“Un Carnage familiare in forma di commedia, ovvero una commedia sentimentale senza lui e lei, ma con amici e parenti che si squartano l'un l'altro in una notte”. E' Il nome del figlio, ritorno al cinema di Francesca Archibugi, che per la prima volta dirige una commedia. Sul set a Roma, e da domani a Castiglioncello per gli ultimi ciak, è il remake del francese Le Prénom (Cena tra amici) di Alexandre de la Patellière,  riscritto e adattato alla realtà italiana da Francesco Piccolo e dalla stessa Archibugi.
A interpretare la coppia in attesa del primo figlio sono Alessandro Gassman (Paolo), estroverso e burlone agente immobiliare, e Micaela Ramazzotti (Simona), bellissima di periferia e autrice di un best-sellers piccante. Valeria Golino veste i panni di Betta, sorella di Paolo, insegnante con due bambini, apparentemente quieta nella vita familiare, Luigi Lo Cascio in quelli di  Sandro, suo marito e cognato di Paolo, raffinato scrittore e professore universitario precario.
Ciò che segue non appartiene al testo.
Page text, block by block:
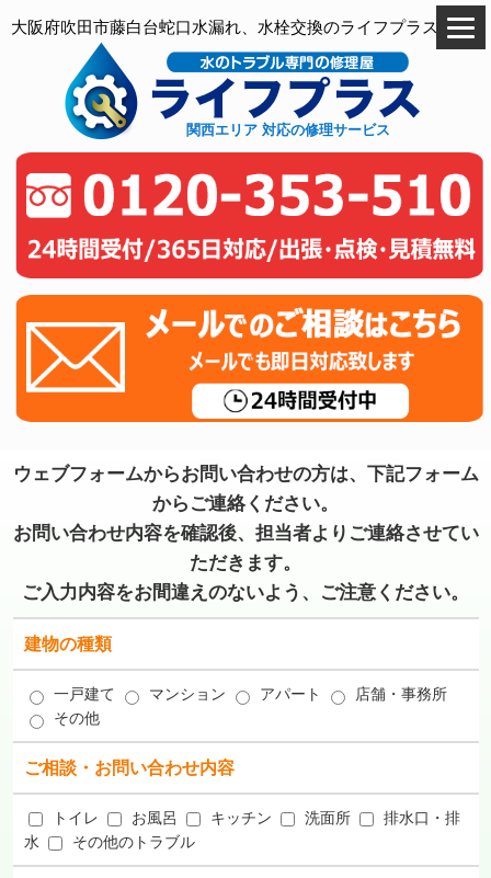
大阪府吹田市藤白台蛇口水漏れ、水栓交換のライフプラス
関西エリア 対応の修理サービス
ウェブフォームからお問い合わせの方は、下記フォーム
からご連絡ください。
お問い合わせ内容を確認後、担当者よりご連絡させてい
ただきます。
ご入力内容をお間違えのないよう、ご注意ください。
建物の種類
一戸建て マンション アパート
店舗・事務所
その他
ご相談・お問い合わせ内容
トイレ お風呂 キッチン 洗面所
排水口・排
水
その他のトラブル
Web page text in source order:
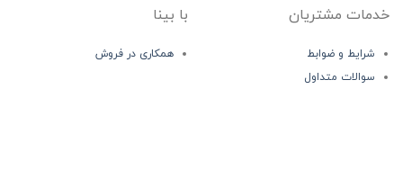
خدمات مشتریان
شرایط و ضوابط
سوالات متداول
با بینا
همکاری در فروش
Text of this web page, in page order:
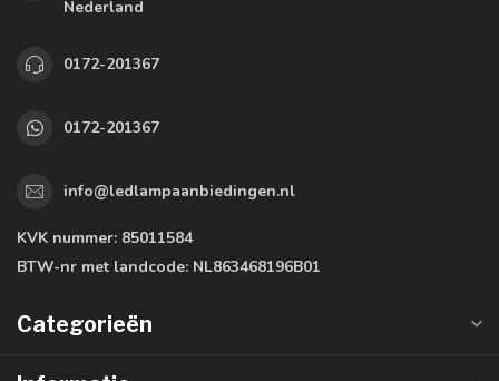
Nederland
0172-201367
0172-201367
info@ledlampaanbiedingen.nl
KVK nummer: 85011584
BTW-nr met landcode: NL863468196B01
Categorieën

Tra le due coppie l'amico d'infanzia Rocco Papaleo (Claudio), eccentrico musicista che cerca di mantenere in equilibrio gli squilibri altrui.
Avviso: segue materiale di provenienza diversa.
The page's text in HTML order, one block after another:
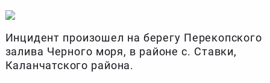
Инцидент произошел на берегу Перекопского
залива Черного моря, в районе с. Ставки,
Каланчатского района.
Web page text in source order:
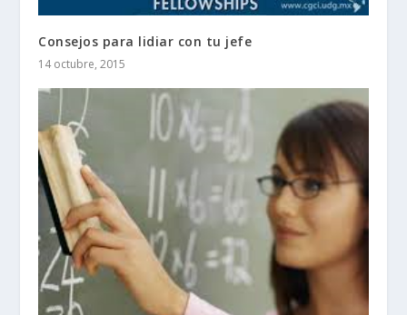
Consejos para lidiar con tu jefe
14 octubre, 2015
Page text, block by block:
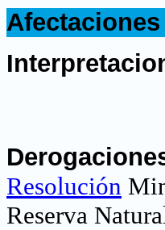
Resolución
Reserva

Probabilmente in sala a gennaio 2015, il film è prodotto dalla Indiana Production Company (La prima cosa bella e Il Capitale Umano di Paolo Virzi,  I Principianti di Claudio Cupellini), Motorino Amaranto di Paolo Virzì e Lucky Red, che torna alla produzione dopo Il Divo e This must be the place di Paolo Sorrentino. “Da Virzì a Piccolo e alla Lucky Red si sono messi tutti a spingere perché accettassi questo film: ero immobile e depressa sul divano da un anno e mezzo, perché il progetto a cui stavo lavorando, protagonista un 14enne afgano, era stato bloccato dalla crisi che ha colpito il cinema. Ebbene, mi han dato due pizze e rimesso al lavoro. E così abbiamo messo tutto il nostro cuore in questa commedia che strutturalmente funziona: un film d'attori e personaggi, una magica emulsione tra carta ed essere umano”, dice la Archibugi.Se il nome del figli, in originale Adolf, qui è Benito, “il problema – prosegue la regista – non sono i nomi, ma la contrapposizione tra i personaggi, uno dei quali appartenente a una famiglia ebrea di altissimo lignaggio culturale, la lotta di classe sopita, il fatto che si appartenga o meno alla razza padrona. Nel momento del conflitto, dall'odierna, ineludibile pappa del ceto medio riemergono tutte le posizioni originali”.A parte quale flashback nella villa sul mare (Castiglioncello), “gran parte del film è girato in una casa, focalizzato sulle relazioni umane, e sugli attori: quattro dei cinque (Lo Cascio, Golino, Gassman, Papaleo, NdR) in scena sono registi”,rileva la Archibugi, e Papaleo scherza: “Questa cosa è stata deleteria, ognuno di noi s'è fatto il suoi film, una rottura… Comunque, abbiamo girato anche scene di 28 pagine, un piano sequenza di un quarto d'ora!”. Se “per me il paesaggio più bello è sempre il volto umano”, la Archibugi confessa di aver “ammirato ma non amato Carnage” perché preferisce “film più bollenti, dove c'è amore, come spero sia questo”.
Venendo agli attori, la Golino descrive la sua Betta quale “donna per bene, con l'atteggiamento di certe ragazze ricche che se ne scusano, una di sinistra con la volontà dia derire, la cui eleganza è divenuta sciatteria”, mentre Gassman dice che il suo Paolo incarna “il menefreghismo che è causa del nostro disastro attuale, e parlo della sinistra”, il personaggio di Papaleo “fa il califfo in versione jazz” e quello della Ramazzotti “scrive romanzi sentimental-erotici, quali Le notti di F”.